A linear homogeneous recurrence relation of order ~d~ with constant coefficients has the seed values ~t_0, t_1, \dots, t_{d-1}~ with further terms defined according to ~t_n = c_1 t_{n-1} + c_2 t_{n-2} + \dots + c_d t_{n-d}~. For example, let ~d = 2~. This means that the first two terms ~t_0~ and ~t_1~ have specified values. Let ~c_1 = c_2 = 1~, then all terms ~t_n~ for ~n > 1~ are defined as ~t_n = t_{n-1} + t_{n-2}~. When ~t_0 = 0~ and ~t_1 = 1~, the sequence begins ~0, 1, 1, 2, 3, 5, 8, \dots~ : the Fibonacci sequence.

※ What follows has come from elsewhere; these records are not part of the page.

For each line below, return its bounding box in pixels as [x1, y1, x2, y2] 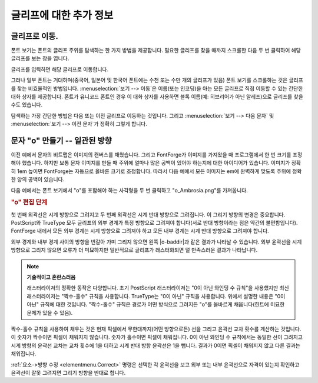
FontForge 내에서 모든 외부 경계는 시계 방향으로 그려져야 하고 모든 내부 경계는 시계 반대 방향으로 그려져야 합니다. [11, 227, 269, 235]
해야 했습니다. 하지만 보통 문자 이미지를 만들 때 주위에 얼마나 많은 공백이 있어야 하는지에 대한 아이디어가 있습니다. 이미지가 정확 [11, 159, 302, 166]
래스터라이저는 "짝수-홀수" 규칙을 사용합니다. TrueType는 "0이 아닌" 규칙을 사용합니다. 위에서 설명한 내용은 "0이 [26, 292, 286, 299]
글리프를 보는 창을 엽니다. [11, 55, 69, 62]
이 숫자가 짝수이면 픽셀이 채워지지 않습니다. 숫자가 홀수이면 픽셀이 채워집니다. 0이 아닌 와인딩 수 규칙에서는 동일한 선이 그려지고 [11, 334, 303, 341]
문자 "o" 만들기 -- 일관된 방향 [11, 136, 112, 145]
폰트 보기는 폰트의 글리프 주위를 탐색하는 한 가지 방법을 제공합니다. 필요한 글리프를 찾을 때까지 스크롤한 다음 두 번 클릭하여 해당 [11, 47, 302, 54]
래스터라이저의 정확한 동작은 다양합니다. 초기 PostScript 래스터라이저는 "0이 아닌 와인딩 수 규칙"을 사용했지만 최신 [26, 284, 289, 291]

Given the values of ~d, t_0, \dots, t_{d-1}~, and ~c_1, \dots, c_d~ and a non-negative integer ~n~, can you determine the term ~t_n~ in this sequence, modulo ~10\,007~?

Input Specification

The first line of input contains two integers separated by a space, ~d~ ~(0 < d \le 50)~ and ~n~ ~(0 \le n < 10^9)~.
Each of the following ~d~ lines contains one integer ~t_i~ ~(-10\,000 < t_i < 10\,000)~. They are given in the order ~t_0, t_1, \dots, t_{d-1}~.
Each of the following ~d~ lines contains one integer ~c_i~ ~(-10\,000 < c_i < 10\,000)~. They are given in the order ~c_1, c_2, \dots, c_d~.

Output Specification

Output a single line containing ~t_n \bmod 10\,007~.
Note that although the mod operator in your language may give negative results, the answer should be a non-negative integer.

Sample Input

2 10
2 1
1 1

Sample Output

123

Explanation

This sequence is defined according to ~t_0 = 2, t_1 = 1~, and ~t_n = t_{n-1} + t_{n-2}~ where ~n > 1~. This is the sequence of so-called Lucas numbers, beginning ~2, 1, 3, 4, 7, 11, 18, 29, 47, 76, 123~. (This question was also used in the PEG short questions homework packages.)